● **What needs to be done**
Nothing but the lines from the one containing "Dodge, Jeep, RAM for" to the end of the records that follow should be transcribed, each exactly, with the pictures left out.

::: Material provided

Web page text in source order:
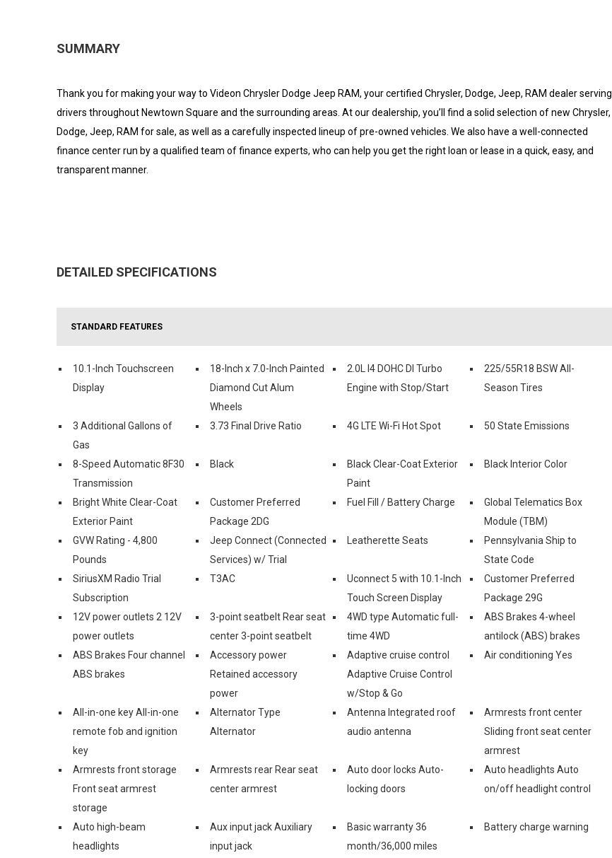
SUMMARY
Thank you for making your way to Videon Chrysler Dodge Jeep RAM, your certified Chrysler, Dodge, Jeep, RAM dealer serving
drivers throughout Newtown Square and the surrounding areas. At our dealership, you’ll find a solid selection of new Chrysler,
Dodge, Jeep, RAM for sale, as well as a carefully inspected lineup of pre-owned vehicles. We also have a well-connected
finance center run by a qualified team of finance experts, who can help you get the right loan or lease in a quick, easy, and
transparent manner.
DETAILED SPECIFICATIONS
STANDARD FEATURES
10.1-Inch Touchscreen
Display
18-Inch x 7.0-Inch Painted
Diamond Cut Alum
Wheels
2.0L I4 DOHC DI Turbo
Engine with Stop/Start
225/55R18 BSW All-
Season Tires
3 Additional Gallons of
Gas
3.73 Final Drive Ratio 4G LTE Wi-Fi Hot Spot 50 State Emissions
8-Speed Automatic 8F30
Transmission
Black
Black Clear-Coat Exterior
Paint
Black Interior Color
Bright White Clear-Coat
Exterior Paint
Customer Preferred
Package 2DG
Fuel Fill / Battery Charge
Global Telematics Box
Module (TBM)
GVW Rating - 4,800
Pounds
Jeep Connect (Connected
Services) w/ Trial
Leatherette Seats
Pennsylvania Ship to
State Code
SiriusXM Radio Trial
Subscription
T3AC
Uconnect 5 with 10.1-Inch
Touch Screen Display
Customer Preferred
Package 29G
12V power outlets 2 12V
power outlets
3-point seatbelt Rear seat
center 3-point seatbelt
4WD type Automatic full-
time 4WD
ABS Brakes 4-wheel
antilock (ABS) brakes
ABS Brakes Four channel
ABS brakes
Accessory power
Retained accessory
power
Adaptive cruise control
Adaptive Cruise Control
w/Stop & Go
Air conditioning Yes
All-in-one key All-in-one
remote fob and ignition
key
Alternator Type
Alternator
Antenna Integrated roof
audio antenna
Armrests front center
Sliding front seat center
armrest
Armrests front storage
Front seat armrest
storage
Armrests rear Rear seat
center armrest
Auto door locks Auto-
locking doors
Auto headlights Auto
on/off headlight control
Auto high-beam
headlights
Aux input jack Auxiliary
input jack
Basic warranty 36
month/36,000 miles
Battery charge warning
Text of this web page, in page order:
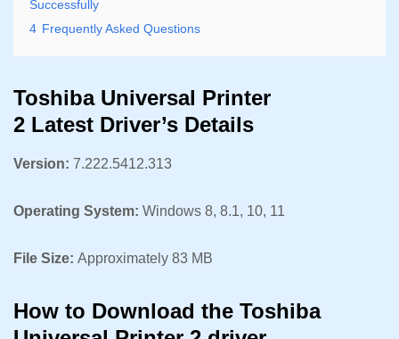
Successfully
4 Frequently Asked Questions
Toshiba Universal Printer
2 Latest Driver’s Details
Version: 7.222.5412.313
Operating System: Windows 8, 8.1, 10, 11
File Size: Approximately 83 MB
How to Download the Toshiba

::::::

● **Response**
Dodge, Jeep, RAM for sale, as well as a carefully inspected lineup of pre-owned vehicles. We also have a well-connected
finance center run by a qualified team of finance experts, who can help you get the right loan or lease in a quick, easy, and
transparent manner.
DETAILED SPECIFICATIONS
STANDARD FEATURES
10.1-Inch Touchscreen
Display
18-Inch x 7.0-Inch Painted
Diamond Cut Alum
Wheels
2.0L I4 DOHC DI Turbo
Engine with Stop/Start
225/55R18 BSW All-
Season Tires
3 Additional Gallons of
Gas
3.73 Final Drive Ratio 4G LTE Wi-Fi Hot Spot 50 State Emissions
8-Speed Automatic 8F30
Transmission
Black
Black Clear-Coat Exterior
Paint
Black Interior Color
Bright White Clear-Coat
Exterior Paint
Customer Preferred
Package 2DG
Fuel Fill / Battery Charge
Global Telematics Box
Module (TBM)
GVW Rating - 4,800
Pounds
Jeep Connect (Connected
Services) w/ Trial
Leatherette Seats
Pennsylvania Ship to
State Code
SiriusXM Radio Trial
Subscription
T3AC
Uconnect 5 with 10.1-Inch
Touch Screen Display
Customer Preferred
Package 29G
12V power outlets 2 12V
power outlets
3-point seatbelt Rear seat
center 3-point seatbelt
4WD type Automatic full-
time 4WD
ABS Brakes 4-wheel
antilock (ABS) brakes
ABS Brakes Four channel
ABS brakes
Accessory power
Retained accessory
power
Adaptive cruise control
Adaptive Cruise Control
w/Stop & Go
Air conditioning Yes
All-in-one key All-in-one
remote fob and ignition
key
Alternator Type
Alternator
Antenna Integrated roof
audio antenna
Armrests front center
Sliding front seat center
armrest
Armrests front storage
Front seat armrest
storage
Armrests rear Rear seat
center armrest
Auto door locks Auto-
locking doors
Auto headlights Auto
on/off headlight control
Auto high-beam
headlights
Aux input jack Auxiliary
input jack
Basic warranty 36
month/36,000 miles
Battery charge warning
Text of this web page, in page order:
Successfully
4 Frequently Asked Questions
Toshiba Universal Printer
2 Latest Driver’s Details
Version: 7.222.5412.313
Operating System: Windows 8, 8.1, 10, 11
File Size: Approximately 83 MB
How to Download the Toshiba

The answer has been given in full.